The !important declaration is also detected and
flagged with a warning, since it overrides normal specificity rules
entirely. All processing happens in your browser — no data is
sent to any server, and there are no third-party scripts involved.
How to Use
- Type a CSS selector into the CSS Selector input field. The specificity is calculated in real time as you type.
- Review the color-coded breakdown below the input. Each token is labeled with its specificity level (ID, class, or element).
- Press Enter or click Add to add the selector to the comparison list.
- Add more selectors (up to 10) to compare them side by side. You can enter comma-separated selectors to add multiple at once.
- Use the Preset Examples buttons to load common selector comparisons and see how specificity works in practice.
- The comparison list is automatically sorted from highest to lowest specificity.
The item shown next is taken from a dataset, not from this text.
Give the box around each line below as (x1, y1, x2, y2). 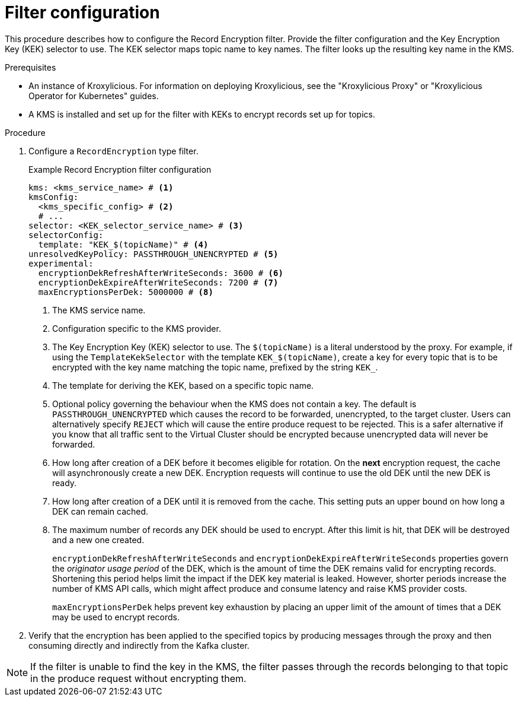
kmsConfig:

The winning selector is highlighted with a trophy icon and a gold border.
- Click Copy All (or press Ctrl+Shift+C) to copy all results to your clipboard, or Clear to start over.
FAQ
What is CSS specificity?
CSS specificity is the set of rules a browser uses to decide which CSS property values are applied to an element when multiple conflicting rules match. Each selector is assigned a specificity weight, and the rule with the highest weight wins. Specificity is expressed as a tuple (a, b, c, d) where a = inline styles, b = IDs, c = classes/attributes/pseudo-classes, and d = elements/pseudo-elements.
How does !important affect specificity?
The !important declaration does not change a selector's specificity score. Instead, it creates a separate layer in the cascade that takes priority over all normal declarations. If two rules both use !important, specificity is then used to break the tie between them. Overusing !important is considered bad practice because it makes styles harder to override and maintain.
What specificity does :not(), :is(), and :has() have?
The :not(), :is(), and :has() pseudo-classes themselves contribute zero specificity. However, their specificity is determined by the most specific selector in their argument list. For example, :is(#id, .class) has the same specificity as #id (0, 1, 0, 0) because #id is the most specific argument.
What is the specificity of :where()?
The :where() pseudo-class always has zero specificity, regardless of its arguments. This makes it useful for writing base styles that can be easily overridden. For instance, :where(#id) has a specificity of (0, 0, 0, 0), while :is(#id) has a specificity of (0, 1, 0, 0).
Do combinators affect specificity?
No. Combinators such as the descendant combinator (space), child combinator (>), adjacent sibling combinator (+), and general sibling combinator (~) do not contribute to specificity. Only the simple selectors they connect matter. Similarly, the universal selector * has zero specificity.
What happens when two selectors have equal specificity?
When two selectors have identical specificity, the cascade uses source order as the tiebreaker: the rule that appears last in the stylesheet wins. This is why the order of your CSS rules matters, and why you might see unexpected behavior if you reorder your imports or move rules between files.
Is my data sent to a server?
No. The CSS Specificity Calculator runs entirely in your browser. Selectors are parsed and scored locally using JavaScript. There are no server requests, no data collection, and no third-party scripts. Your selectors never leave your device.